A verbatim copy of the full data, with no pictures, is the expected answer.

───

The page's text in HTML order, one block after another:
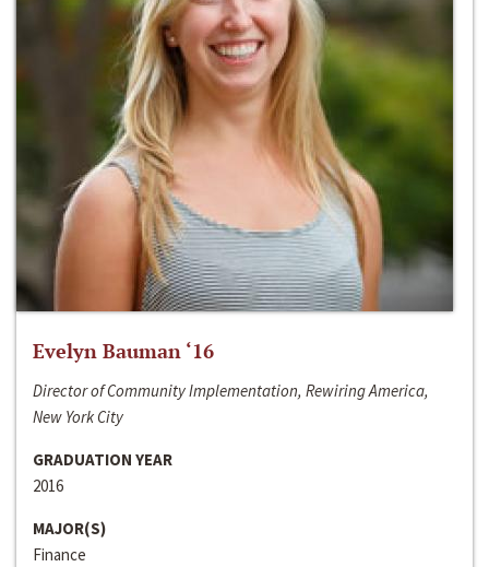
Evelyn Bauman ‘16
Director of Community Implementation, Rewiring America,
New York City
GRADUATION YEAR
2016
MAJOR(S)
Finance
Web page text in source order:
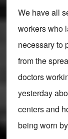
We have all
workers who
necessary to
from the
doctors
yesterday
centers and
being worn
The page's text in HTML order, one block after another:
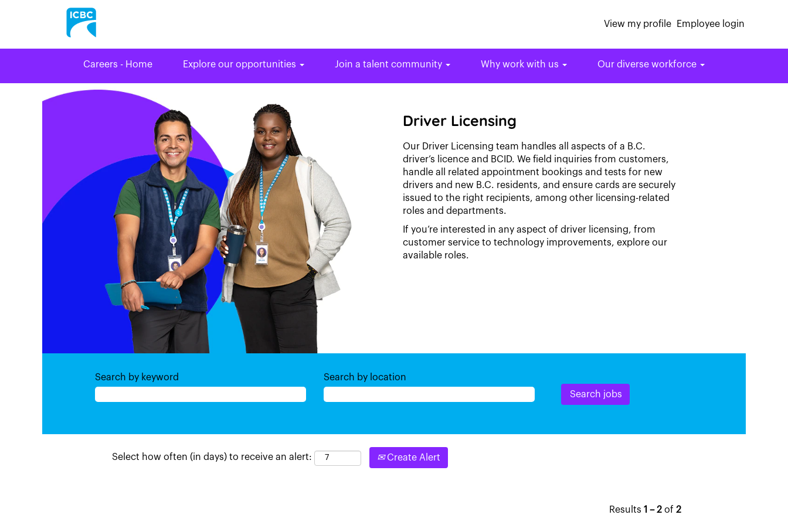
View my profile Employee login
Careers - Home Explore our opportunities Join a talent community Why work with us Our diverse workforce
Driver
Licensing
Driver Licensing
Our Driver Licensing team handles all aspects of a B.C.
driver’s licence and BCID. We field inquiries from customers,
handle all related appointment bookings and tests for new
drivers and new B.C. residents, and ensure cards are securely
issued to the right recipients, among other licensing-related
roles and departments.
If you’re interested in any aspect of driver licensing, from
customer service to technology improvements, explore our
available roles.
Search by keyword Search by location
Select how often (in days) to receive an alert: Create Alert
Results 1 – 2 of 2
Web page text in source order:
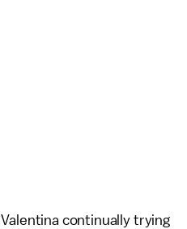
continually trying
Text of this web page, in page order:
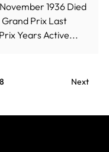
1936 Died
Grand Prix Last
Years Active...
Next
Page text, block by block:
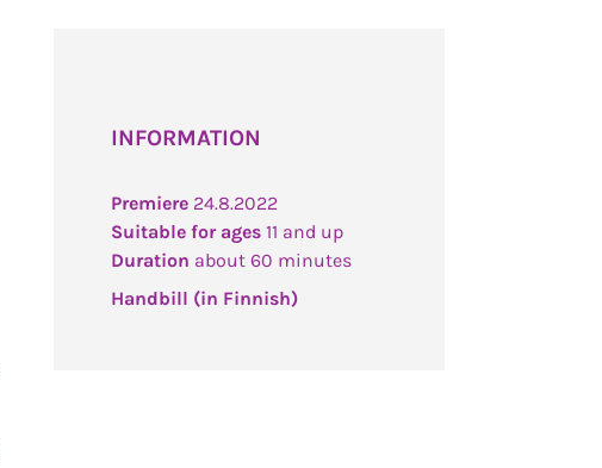
INFORMATION
Premiere 24.8.2022
Suitable for ages 11 and up
Duration about 60 minutes
Handbill (in Finnish)
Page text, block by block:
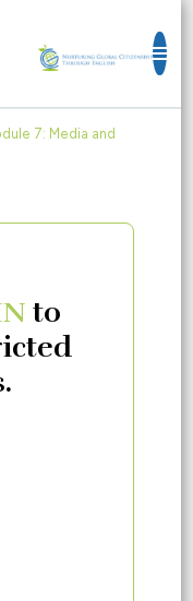
7: Media and
to
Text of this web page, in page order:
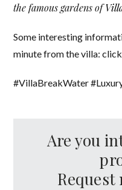
the famous gardens of
Some interesting
minute from the villa: click
#VillaBreakWater
Are you
Request

───

Response area:
The page's text in HTML order, one block after another:
Evelyn Bauman ‘16
Director of Community Implementation, Rewiring America,
New York City
GRADUATION YEAR
2016
MAJOR(S)
Finance
Web page text in source order:
We have all
workers who
necessary to
from the
doctors
yesterday
centers and
being worn
The page's text in HTML order, one block after another:
View my profile Employee login
Careers - Home Explore our opportunities Join a talent community Why work with us Our diverse workforce
Driver
Licensing
Driver Licensing
Our Driver Licensing team handles all aspects of a B.C.
driver’s licence and BCID. We field inquiries from customers,
handle all related appointment bookings and tests for new
drivers and new B.C. residents, and ensure cards are securely
issued to the right recipients, among other licensing-related
roles and departments.
If you’re interested in any aspect of driver licensing, from
customer service to technology improvements, explore our
available roles.
Search by keyword Search by location
Select how often (in days) to receive an alert: Create Alert
Results 1 – 2 of 2
Web page text in source order:
continually trying
Text of this web page, in page order:
1936 Died
Grand Prix Last
Years Active...
Next
Page text, block by block:
INFORMATION
Premiere 24.8.2022
Suitable for ages 11 and up
Duration about 60 minutes
Handbill (in Finnish)
Page text, block by block:
7: Media and
to
Text of this web page, in page order:
the famous gardens of
Some interesting
minute from the villa: click
#VillaBreakWater
Are you
Request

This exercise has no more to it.